Девять рассказов (Сэлинджер) - страница 70

— Извини, Артур, если ты не против, я бы…

— Ты только не думай, я не потому тебе звоню, что беспокоюсь из-за моей дурацкой службы или что-нибудь в этом роде. Ничего подобного. В сущности, меня это мало трогает, черт подери. Просто я подумал, если бы удалось не слишком лезть вон из кожи и все-таки успокоить шефа, так дурак я буду…

— Послушай, Артур, — прервал седовласый, отнимая руку от лица, — у меня вдруг зверски разболелась голова. Черт ее знает, с чего это. Ты извинишь, если мы сейчас кончим? Потолкуем утром, ладно? — Он слушал еще минуту, потом положил трубку.

Женщина тотчас начала что-то говорить, но он не ответил. Взял с пепельницы тлеющую сигарету — ту, что закурила она, — и поднес было к губам, но уронил. Женщина хотела помочь ему отыскать сигарету — вдруг прожжет что-нибудь, — но он сказал, чтобы она, ради всего святого, сидела смирно, — и она убрала руку.

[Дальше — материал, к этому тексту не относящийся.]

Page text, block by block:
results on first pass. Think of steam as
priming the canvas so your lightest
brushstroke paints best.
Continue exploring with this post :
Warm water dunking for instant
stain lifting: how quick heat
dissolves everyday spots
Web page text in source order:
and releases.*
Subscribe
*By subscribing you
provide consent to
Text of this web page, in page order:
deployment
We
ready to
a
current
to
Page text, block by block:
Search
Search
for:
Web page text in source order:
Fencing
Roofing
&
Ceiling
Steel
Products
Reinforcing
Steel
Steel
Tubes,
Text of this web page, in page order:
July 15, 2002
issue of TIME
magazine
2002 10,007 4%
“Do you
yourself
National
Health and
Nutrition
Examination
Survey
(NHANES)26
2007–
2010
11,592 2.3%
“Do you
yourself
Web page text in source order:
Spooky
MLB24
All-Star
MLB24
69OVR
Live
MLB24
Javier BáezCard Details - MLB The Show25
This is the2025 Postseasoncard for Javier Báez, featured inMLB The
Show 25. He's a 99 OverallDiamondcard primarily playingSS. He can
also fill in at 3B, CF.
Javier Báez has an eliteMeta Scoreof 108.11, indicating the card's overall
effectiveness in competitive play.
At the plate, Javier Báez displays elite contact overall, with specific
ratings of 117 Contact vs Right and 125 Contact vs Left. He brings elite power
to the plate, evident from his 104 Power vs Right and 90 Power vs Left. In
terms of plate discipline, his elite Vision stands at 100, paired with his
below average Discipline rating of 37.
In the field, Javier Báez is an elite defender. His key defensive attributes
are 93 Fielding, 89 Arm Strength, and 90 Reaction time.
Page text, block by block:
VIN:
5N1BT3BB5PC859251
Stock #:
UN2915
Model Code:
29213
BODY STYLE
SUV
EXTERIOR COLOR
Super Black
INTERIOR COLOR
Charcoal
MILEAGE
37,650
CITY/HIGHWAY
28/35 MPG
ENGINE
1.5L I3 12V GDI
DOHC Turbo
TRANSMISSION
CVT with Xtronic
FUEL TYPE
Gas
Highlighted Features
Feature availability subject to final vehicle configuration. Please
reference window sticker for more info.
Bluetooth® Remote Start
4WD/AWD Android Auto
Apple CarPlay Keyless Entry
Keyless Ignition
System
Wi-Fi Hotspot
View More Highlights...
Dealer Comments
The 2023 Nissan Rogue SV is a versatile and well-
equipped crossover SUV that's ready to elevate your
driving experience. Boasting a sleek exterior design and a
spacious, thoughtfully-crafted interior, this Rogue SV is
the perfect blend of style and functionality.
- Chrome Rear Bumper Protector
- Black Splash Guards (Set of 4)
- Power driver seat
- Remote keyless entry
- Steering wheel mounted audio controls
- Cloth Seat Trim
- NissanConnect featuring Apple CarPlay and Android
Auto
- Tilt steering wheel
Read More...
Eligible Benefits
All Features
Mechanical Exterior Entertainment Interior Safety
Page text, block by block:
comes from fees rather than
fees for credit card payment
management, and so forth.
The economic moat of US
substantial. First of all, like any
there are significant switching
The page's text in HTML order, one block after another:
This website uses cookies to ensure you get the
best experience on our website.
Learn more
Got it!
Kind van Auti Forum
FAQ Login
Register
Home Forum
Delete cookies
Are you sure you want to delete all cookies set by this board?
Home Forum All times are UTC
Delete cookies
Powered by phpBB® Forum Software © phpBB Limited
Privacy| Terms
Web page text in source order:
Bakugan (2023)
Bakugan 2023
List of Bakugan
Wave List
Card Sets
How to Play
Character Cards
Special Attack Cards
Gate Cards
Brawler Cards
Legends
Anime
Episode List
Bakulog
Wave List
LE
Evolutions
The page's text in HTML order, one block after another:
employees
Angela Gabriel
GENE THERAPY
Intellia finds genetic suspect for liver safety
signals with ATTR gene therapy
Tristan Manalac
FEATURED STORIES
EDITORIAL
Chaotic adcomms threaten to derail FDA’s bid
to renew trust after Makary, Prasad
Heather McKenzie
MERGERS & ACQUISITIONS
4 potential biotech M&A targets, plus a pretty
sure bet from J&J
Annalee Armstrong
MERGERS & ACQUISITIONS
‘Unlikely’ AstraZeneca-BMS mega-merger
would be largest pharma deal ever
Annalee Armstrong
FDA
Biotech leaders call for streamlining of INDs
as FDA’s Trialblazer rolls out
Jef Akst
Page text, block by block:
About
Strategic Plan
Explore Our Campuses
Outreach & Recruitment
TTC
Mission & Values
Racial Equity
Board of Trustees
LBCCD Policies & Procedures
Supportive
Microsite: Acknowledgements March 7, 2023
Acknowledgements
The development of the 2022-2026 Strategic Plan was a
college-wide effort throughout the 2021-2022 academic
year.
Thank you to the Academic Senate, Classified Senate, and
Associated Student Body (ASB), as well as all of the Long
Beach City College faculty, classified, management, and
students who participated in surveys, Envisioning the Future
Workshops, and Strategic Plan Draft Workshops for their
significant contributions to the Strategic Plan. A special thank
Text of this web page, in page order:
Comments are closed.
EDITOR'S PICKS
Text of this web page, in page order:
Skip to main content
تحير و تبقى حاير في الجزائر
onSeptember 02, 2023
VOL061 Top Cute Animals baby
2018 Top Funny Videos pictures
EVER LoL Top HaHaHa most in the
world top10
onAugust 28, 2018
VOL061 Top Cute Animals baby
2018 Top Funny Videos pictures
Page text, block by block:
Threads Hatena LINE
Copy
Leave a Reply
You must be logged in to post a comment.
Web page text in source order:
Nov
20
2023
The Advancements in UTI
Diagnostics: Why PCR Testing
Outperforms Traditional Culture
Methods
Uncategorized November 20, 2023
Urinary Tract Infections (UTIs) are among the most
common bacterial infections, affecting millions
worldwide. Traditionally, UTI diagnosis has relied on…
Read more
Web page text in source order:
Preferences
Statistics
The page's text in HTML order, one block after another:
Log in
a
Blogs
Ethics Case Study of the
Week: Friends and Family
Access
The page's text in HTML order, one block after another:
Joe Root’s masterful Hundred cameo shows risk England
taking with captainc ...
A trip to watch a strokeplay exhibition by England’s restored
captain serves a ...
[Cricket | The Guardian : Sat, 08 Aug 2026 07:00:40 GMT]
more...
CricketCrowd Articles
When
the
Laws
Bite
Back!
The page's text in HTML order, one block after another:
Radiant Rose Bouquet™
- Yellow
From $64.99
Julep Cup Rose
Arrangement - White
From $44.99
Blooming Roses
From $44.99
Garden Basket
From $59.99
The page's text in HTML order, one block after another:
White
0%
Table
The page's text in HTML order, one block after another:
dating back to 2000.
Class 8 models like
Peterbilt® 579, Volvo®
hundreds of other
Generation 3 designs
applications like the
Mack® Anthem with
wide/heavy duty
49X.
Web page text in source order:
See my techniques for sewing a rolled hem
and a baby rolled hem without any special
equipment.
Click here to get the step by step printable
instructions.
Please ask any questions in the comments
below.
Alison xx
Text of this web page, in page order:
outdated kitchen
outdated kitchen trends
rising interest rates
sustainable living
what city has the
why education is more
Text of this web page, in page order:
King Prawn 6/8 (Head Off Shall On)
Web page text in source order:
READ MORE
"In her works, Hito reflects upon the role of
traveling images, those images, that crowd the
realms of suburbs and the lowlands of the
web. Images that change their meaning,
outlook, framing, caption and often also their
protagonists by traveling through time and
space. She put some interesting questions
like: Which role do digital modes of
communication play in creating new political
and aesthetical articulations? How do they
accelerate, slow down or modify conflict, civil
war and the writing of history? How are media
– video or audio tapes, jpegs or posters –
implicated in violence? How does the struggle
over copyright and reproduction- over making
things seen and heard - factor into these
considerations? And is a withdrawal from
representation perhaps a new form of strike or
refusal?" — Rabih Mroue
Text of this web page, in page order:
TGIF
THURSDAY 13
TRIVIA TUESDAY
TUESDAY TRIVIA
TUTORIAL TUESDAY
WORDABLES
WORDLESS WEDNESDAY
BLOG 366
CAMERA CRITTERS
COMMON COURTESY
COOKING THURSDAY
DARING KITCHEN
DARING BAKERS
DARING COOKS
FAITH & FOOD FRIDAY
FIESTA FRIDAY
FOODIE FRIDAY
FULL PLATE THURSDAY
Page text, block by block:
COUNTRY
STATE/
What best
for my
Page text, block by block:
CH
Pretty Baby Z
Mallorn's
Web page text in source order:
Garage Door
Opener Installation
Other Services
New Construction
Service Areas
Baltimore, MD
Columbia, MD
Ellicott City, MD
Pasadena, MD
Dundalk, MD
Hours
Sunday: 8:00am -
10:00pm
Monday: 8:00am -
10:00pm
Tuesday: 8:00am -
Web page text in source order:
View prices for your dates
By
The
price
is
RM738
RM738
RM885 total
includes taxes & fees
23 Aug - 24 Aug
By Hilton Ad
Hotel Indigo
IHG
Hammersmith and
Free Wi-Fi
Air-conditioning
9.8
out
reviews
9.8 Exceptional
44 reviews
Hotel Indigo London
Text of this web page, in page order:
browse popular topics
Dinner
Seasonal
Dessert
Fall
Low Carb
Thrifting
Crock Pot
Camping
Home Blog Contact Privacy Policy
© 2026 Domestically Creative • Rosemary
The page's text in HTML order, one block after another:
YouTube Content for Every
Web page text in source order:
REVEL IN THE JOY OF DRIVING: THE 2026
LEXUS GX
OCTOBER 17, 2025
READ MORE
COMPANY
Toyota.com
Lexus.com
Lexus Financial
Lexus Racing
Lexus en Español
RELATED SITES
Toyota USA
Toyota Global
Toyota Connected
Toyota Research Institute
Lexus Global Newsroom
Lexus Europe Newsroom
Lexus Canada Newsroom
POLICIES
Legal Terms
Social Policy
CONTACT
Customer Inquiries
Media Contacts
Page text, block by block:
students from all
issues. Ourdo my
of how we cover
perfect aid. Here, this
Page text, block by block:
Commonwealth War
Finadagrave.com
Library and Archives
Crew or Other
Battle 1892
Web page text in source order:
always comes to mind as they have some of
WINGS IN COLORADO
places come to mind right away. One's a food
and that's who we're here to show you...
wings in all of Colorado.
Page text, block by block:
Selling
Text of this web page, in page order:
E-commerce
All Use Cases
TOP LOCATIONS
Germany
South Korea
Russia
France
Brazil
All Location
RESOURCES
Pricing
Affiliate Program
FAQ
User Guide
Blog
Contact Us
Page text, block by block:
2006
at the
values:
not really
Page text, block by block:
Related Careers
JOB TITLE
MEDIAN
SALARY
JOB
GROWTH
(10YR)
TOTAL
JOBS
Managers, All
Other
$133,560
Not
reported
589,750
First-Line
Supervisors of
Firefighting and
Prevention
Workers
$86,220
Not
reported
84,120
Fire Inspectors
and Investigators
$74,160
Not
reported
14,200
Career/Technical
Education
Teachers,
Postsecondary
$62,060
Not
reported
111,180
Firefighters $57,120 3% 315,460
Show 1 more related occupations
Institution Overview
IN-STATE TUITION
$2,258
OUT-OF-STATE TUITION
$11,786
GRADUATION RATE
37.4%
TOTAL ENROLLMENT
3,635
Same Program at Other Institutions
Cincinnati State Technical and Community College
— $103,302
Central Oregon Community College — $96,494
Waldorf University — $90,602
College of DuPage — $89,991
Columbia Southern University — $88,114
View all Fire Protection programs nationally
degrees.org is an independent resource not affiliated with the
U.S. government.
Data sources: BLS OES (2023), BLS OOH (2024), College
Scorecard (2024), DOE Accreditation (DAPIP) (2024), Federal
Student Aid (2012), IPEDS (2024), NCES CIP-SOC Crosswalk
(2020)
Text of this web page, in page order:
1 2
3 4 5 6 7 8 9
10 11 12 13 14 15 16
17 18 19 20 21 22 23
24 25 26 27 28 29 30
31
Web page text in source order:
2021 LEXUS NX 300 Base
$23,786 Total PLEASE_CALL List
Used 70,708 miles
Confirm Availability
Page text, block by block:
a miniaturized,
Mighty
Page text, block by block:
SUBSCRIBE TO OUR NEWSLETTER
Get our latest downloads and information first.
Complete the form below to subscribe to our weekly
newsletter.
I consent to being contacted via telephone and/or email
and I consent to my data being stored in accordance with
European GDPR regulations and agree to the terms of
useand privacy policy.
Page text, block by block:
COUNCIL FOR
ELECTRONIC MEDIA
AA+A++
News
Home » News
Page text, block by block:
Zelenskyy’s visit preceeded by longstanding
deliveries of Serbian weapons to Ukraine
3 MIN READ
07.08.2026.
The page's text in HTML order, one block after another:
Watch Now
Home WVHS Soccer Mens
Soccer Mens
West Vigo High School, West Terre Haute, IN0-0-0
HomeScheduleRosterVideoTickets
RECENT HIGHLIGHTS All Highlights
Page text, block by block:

Голубой период де Домье-Смита

Перевод: Рита Райт-Ковалева

Если бы в этом был хоть малейший смысл — чего и в помине нету, — я был бы склонен посвятить мой неприхотливый рассказ, особенно если он получится хоть немного озорным, памяти моего покойного отчима, большого озорника, Роберта Агаджаняна. Бобби-младший, как его звали все, даже я, умер в 1947 году от закупорки сосудов, вероятно, с сожалением, но без единой жалобы. Это был человек безрассудный, необыкновенно обаятельный и щедрый. (Я так долго и упорно скупился на эти пышные эпитеты, что теперь считаю делом чести воздать ему должное.)


Мои родители развелись зимой 1928 года, когда мне было восемь лет, а весной мать вышла замуж за Бобби Агаджаняна. Через год, во время финансового кризиса на Уолл-стрите, Бобби потерял все свое и мамино состояние, но, по-видимому, сохранил умение колдовать. Так или иначе, не прошло и суток, как Бобби сам превратил себя из безработного маклера и обнищавшего болвана в деловитого, хотя и не очень опытного агента-оценщика, обслуживающего объединение владельцев частных картинных галерей американской живописи, а также музеи изящных искусств. Несколько недель спустя, в начале 1930 года наша не совсем обычная троица переехала из Нью-Йорка в Париж, где Бобби мог легче заниматься своей профессией. Мне было десять лет — возраст равнодушия, если не сказать — полного безразличия, и эта серьезная перемена никакой особой травмы мне не нанесла. Пришибло меня возвращение в Нью-Йорк девять лет спустя, через три месяца после смерти матери, и пришибло со страшной силой.

Хорошо помню один случай — дня через два после нашего с Бобби приезда в Нью-Йорк. Я стоял в переполненном автобусе на Лексингтон-авеню, держась за эмалированный поручень около сиденья водителя, спиной к спине со стоявшим сзади человеком. Несколько раз водитель повторял тем, кто толпился около него: «Пройдите назад!» Кто послушался, кто — нет. Наконец, воспользовавшись красным светом, умученный водитель круто обернулся и посмотрел на меня — я стоял с ним рядом. Было мне тогда девятнадцать лет, шляпы я не носил, и гладкий, черный, не особенно чистый чуб на европейский манер спускался на прыщавый лоб. Водитель обратился ко мне негромким, даже я бы сказал осторожным, голосом.